Could anyone offer a suggestion to get me started? Here’s the situation:
I was just given a project whereas I will receive a .csv (comma delimited) file, but I was told that the headers could shift. Was told that one day when the contact downloads the report, the columns could be in a different order. For example, today he could download the report for me to then pick up and map and it is like this:
NAME ADDRESS CITY STATE ZIPCODE
Tomorrow, he could create the .csv for me and it could be like this:
ADDRESS NAME CITY ZIPCODE STATE
I was told that they will not do anything to address this and it will be my job to make sure that when I get the .csv file, I am properly mapping the data. Looks like they will always send the header names (ADDRESS, NAME, CITY) regardless, so I would think that this will help somewhat, but being that I’ve always dealt with flat files that always had stagnant positions, I’m currently confused as to how to approach this.
Currently thinking perhaps that I can’t make a flat file for this and will instead have to first convert the .csv to a xml and then maybe I can make this work, but I don’t see a service involving .csv to .xml. This job doesn’t want us to use Java unless it’s a last resort and we have no choice.
Any suggestions? Unfortunately, I was given a short timeline on this.
A flat file schema and the flat file services might be able to assist with some parts of this but my thinking is it would be simpler to create your own custom services to handle this type of parsing.
For this to work, and for the integration to be able to manipulate the parsed fields appropriately, you’ll need to consider the following guidelines:
Either field order or field naming must be consistent. If both vary there is no hope of automating this.
The record and field delimiters should be consistent. But depending upon the header record you may be able to dynamically determine them. For example, if the number of fields is always the same, the record delimiter will be at a constant position. Also, if the field names are always alphanum, you can determine the field delimiter by reading for the first non-alphanum.
The data file must use release and quoted release characters if delimiters can appear within the data. For example, if the field delimiter is a comma any field containing a comma must be either be enclosed in quotes or the comma in the field must be prefixed with a release char. I mention this because address fields generally can have virtually any character (including carriage returns and/or line feeds) which can mess up parsing if they are not escaped/released.
This is the rough flow I’d create, named perhaps convertToValues:
Read the header record; determine delimiters if necessary/appropriate
…readRecord (call service to read the next record)

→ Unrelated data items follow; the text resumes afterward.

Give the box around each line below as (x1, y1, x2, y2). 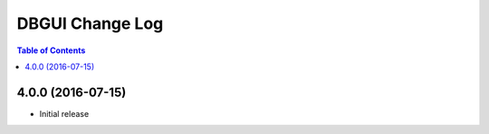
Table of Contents (16, 45, 86, 56)
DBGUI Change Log (16, 13, 164, 33)
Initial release (39, 108, 90, 119)
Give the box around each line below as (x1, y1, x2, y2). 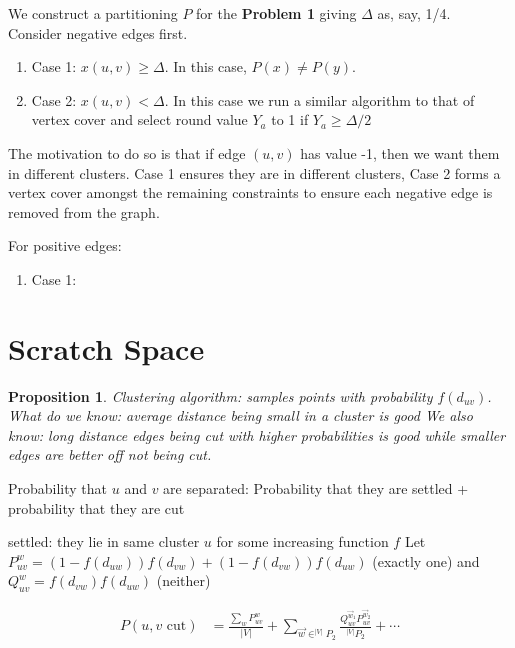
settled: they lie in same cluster (8, 531, 200, 552)
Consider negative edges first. (8, 22, 188, 43)
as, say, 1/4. (377, 3, 451, 23)
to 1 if (271, 109, 309, 130)
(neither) (156, 570, 211, 591)
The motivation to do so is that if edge (8, 142, 246, 163)
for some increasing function (216, 531, 389, 552)
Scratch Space (8, 327, 205, 368)
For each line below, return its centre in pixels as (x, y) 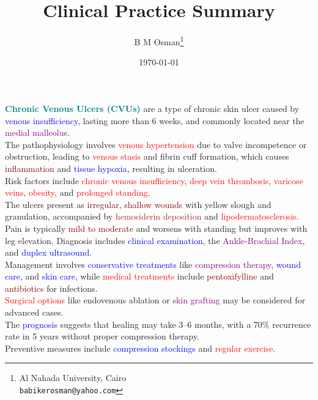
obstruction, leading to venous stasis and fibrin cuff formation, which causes (147, 156)
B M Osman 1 (159, 41)
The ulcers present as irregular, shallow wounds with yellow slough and (138, 204)
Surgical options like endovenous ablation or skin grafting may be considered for (155, 300)
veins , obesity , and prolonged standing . (78, 192)
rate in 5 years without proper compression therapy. (102, 336)
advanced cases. (34, 312)
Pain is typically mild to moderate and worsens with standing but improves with (156, 228)
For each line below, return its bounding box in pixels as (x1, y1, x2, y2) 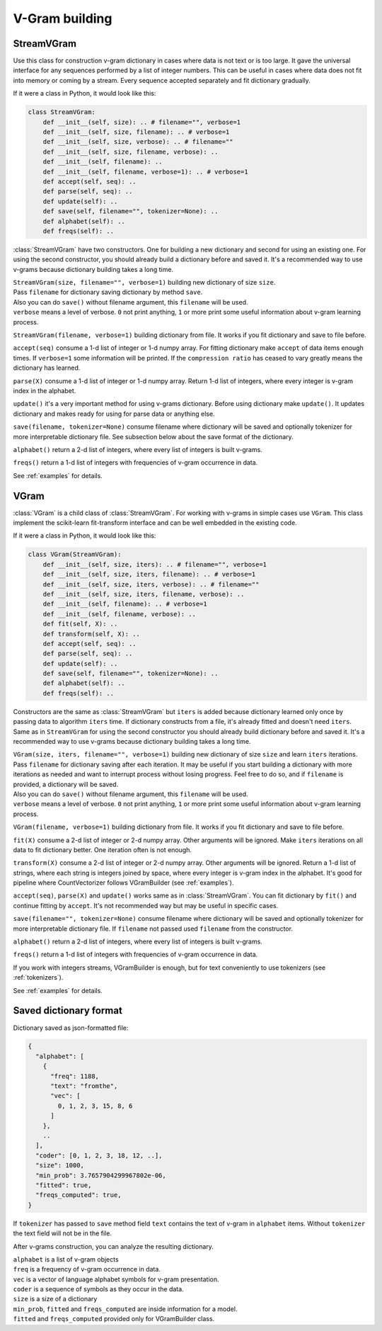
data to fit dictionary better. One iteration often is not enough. (13, 845, 192, 854)
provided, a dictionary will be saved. (13, 780, 119, 788)
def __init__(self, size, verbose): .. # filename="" (42, 138, 233, 146)
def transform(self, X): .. (42, 630, 141, 638)
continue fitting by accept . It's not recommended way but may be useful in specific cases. (13, 901, 279, 910)
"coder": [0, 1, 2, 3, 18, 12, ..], (35, 1151, 163, 1160)
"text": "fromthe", (50, 1082, 118, 1090)
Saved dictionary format (13, 1004, 123, 1016)
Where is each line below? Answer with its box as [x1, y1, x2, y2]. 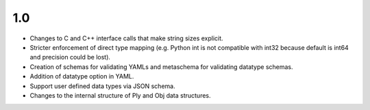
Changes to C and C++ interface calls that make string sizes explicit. [29, 34, 223, 42]
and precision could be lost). [29, 53, 111, 61]
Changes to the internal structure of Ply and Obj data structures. [29, 91, 212, 99]
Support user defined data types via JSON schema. [29, 82, 175, 90]
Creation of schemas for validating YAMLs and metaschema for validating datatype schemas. [29, 62, 294, 71]
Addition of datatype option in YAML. [29, 72, 134, 81]
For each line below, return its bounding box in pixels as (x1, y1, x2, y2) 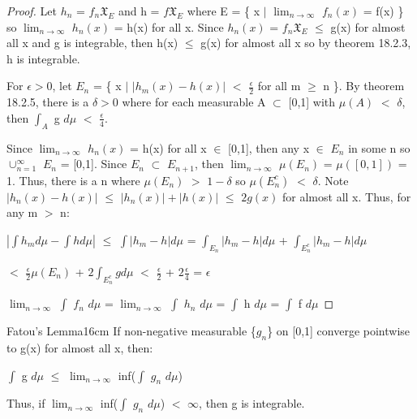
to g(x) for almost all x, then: (6, 339, 153, 356)
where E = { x (187, 2, 260, 19)
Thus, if (6, 395, 45, 412)
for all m (257, 77, 301, 94)
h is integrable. (6, 50, 80, 67)
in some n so (348, 139, 411, 156)
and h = (118, 2, 160, 19)
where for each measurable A (122, 93, 266, 110)
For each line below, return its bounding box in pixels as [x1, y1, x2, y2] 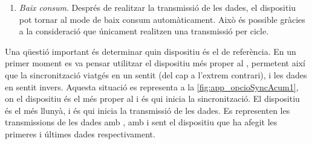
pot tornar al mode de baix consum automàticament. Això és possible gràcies [19, 13, 305, 25]
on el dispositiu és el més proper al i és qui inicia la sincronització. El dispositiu [5, 92, 300, 105]
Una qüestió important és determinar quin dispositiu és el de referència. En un [5, 45, 296, 57]
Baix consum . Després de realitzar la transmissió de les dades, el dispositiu [19, 1, 296, 13]
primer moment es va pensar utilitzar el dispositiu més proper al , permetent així [5, 57, 305, 69]
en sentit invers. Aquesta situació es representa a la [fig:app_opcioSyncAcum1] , [5, 80, 299, 93]
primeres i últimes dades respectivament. [5, 127, 155, 140]
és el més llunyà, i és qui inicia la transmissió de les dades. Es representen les [5, 104, 290, 116]
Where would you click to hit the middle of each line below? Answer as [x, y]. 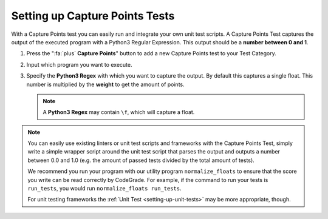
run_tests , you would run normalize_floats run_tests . [104, 189]
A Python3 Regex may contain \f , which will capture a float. [119, 112]
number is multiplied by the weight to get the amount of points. [105, 84]
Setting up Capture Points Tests [93, 16]
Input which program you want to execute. [80, 64]

…extractFields (call service to get fields and return an IS document)
…appendToDocumentList or if iterate return control doc and the just read document
readRecord – responsible for reading one record from the file, honoring release chars; does not parse for fields
extractFields – responsible for reading the fields of a record and placing each into a field in an IS document; the names of the fields would be passed in, read from the header reccord; this too must honor release chars
Avoid using pub.string:tokenize–it won’t do what you need. You may need to create a Java service for extractFields. You’ll need a Java service to create an IS document with dynamic field names.
Hope this helps give you an approach you can pursue.